Hoy hace 170 años murió Mary Wollstonecraft Godwin, la admirable autora inglesa de la novela “Frankenstein”. El escritor colombiano William Ospina la rescató como personaje en su novela “El año del verano que nunca llegó”. Aquí un fragmento.

William Ospina * / Especial para El Espectador
01 de febrero de 2021 - 04:40 p. m.
Fotomontaje publicado en la prensa británica con el retrato de la escritora Mary Shelley (30 de agosto de 1797, Londres, - 1° de febrero de 1851, Londres) elaborado por Richard Rothwell, exhibido en la Royal Academy, junto a un primer plano del actor Boris Karloff caracterizando a 'Frankenstein'.

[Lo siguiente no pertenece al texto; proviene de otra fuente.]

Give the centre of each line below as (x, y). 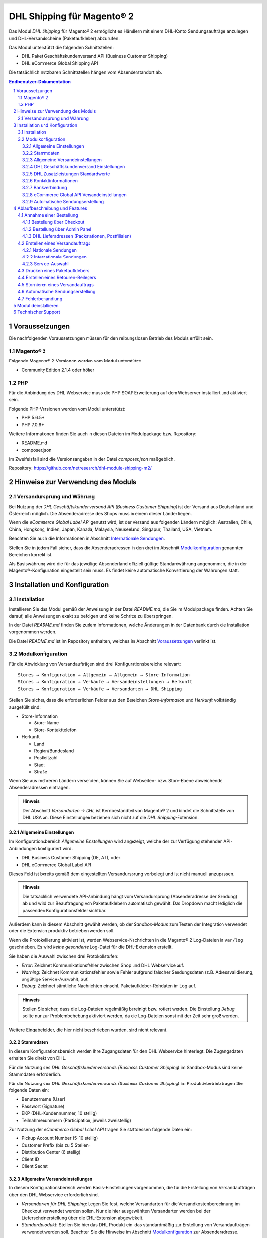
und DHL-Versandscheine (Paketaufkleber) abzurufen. (64, 38)
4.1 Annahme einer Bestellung (48, 215)
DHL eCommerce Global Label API (56, 865)
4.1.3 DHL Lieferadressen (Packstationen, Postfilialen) (77, 236)
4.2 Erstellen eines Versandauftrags (54, 243)
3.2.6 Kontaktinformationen (50, 181)
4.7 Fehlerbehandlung (40, 298)
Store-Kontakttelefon (55, 730)
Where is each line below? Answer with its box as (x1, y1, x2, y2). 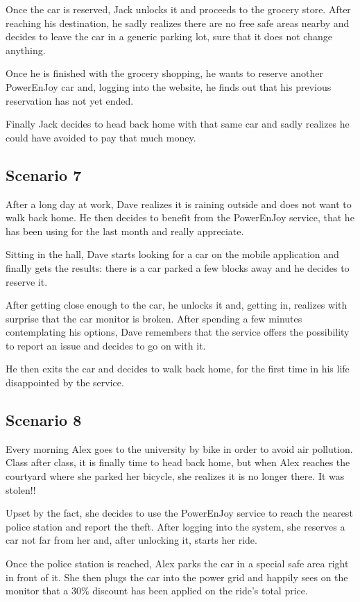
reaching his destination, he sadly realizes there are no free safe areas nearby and (6, 15, 350, 30)
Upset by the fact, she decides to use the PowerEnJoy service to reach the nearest (6, 506, 353, 520)
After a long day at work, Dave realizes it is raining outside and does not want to (6, 196, 352, 211)
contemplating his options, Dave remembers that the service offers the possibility (6, 325, 350, 339)
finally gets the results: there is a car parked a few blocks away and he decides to (6, 260, 350, 275)
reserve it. (6, 274, 48, 289)
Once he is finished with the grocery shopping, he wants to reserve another (6, 66, 323, 80)
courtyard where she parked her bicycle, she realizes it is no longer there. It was (6, 469, 345, 483)

Fotomontaje publicado en la prensa británica con el retrato de la escritora Mary Shelley (30 de agosto de 1797, Londres, - 1° de febrero de 1851, Londres) elaborado por Richard Rothwell, exhibido en la Royal Academy, junto a un primer plano del actor Boris Karloff caracterizando a 'Frankenstein'.
Foto: Archivo particular

En el prólogo de 1831 de Frankenstein, Mary Wollstonecraft, hablando del momento en que concibió su criatura, escribió: “Abrí mis ojos con terror. La idea había tomado posesión de mi mente de tal forma que el miedo recorría mi cuerpo como un escalofrío, y quise cambiar la fantasmal imagen de mi fantasía por la realidad que me rodeaba. Lo veo todo aún: la misma habitación, el oscuro piso de madera, las contraventanas cerradas, con la luz de la luna luchando por penetrar a través de ellas, y la sensación de que el lago cristalino y las cumbres blancas de los Alpes estaban más allá”.

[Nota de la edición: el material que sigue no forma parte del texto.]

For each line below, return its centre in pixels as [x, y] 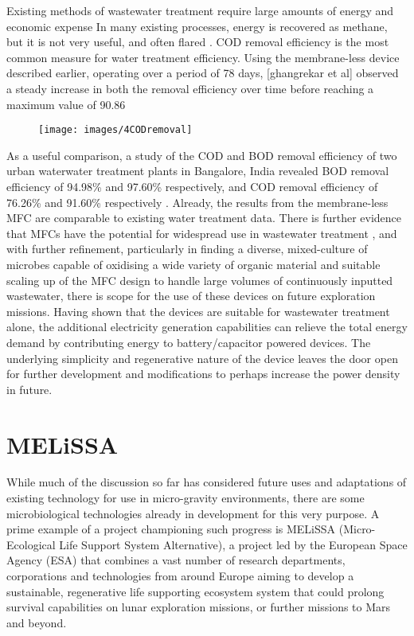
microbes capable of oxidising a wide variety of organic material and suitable [193, 264]
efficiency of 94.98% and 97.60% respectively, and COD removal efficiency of [192, 186]
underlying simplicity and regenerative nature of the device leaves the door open [202, 358]
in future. [29, 389]
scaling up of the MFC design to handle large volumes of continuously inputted [200, 280]
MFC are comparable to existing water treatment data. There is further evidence [204, 218]
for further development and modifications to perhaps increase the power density [203, 374]
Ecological [31, 544]

Estos viajeros querían saber si la mención que hizo Mary en su prólogo de un rayo de luna que entraba en su habitación después de la medianoche del 16 de junio de 1816, esa luna bajo la cual ella concibió la imagen inicial de su invención del monstruo, era apenas un recurso retórico de la escritora para rodear de un aura de prestigio y misterio la novela que entregaba a la luz, o si era un hecho verdadero.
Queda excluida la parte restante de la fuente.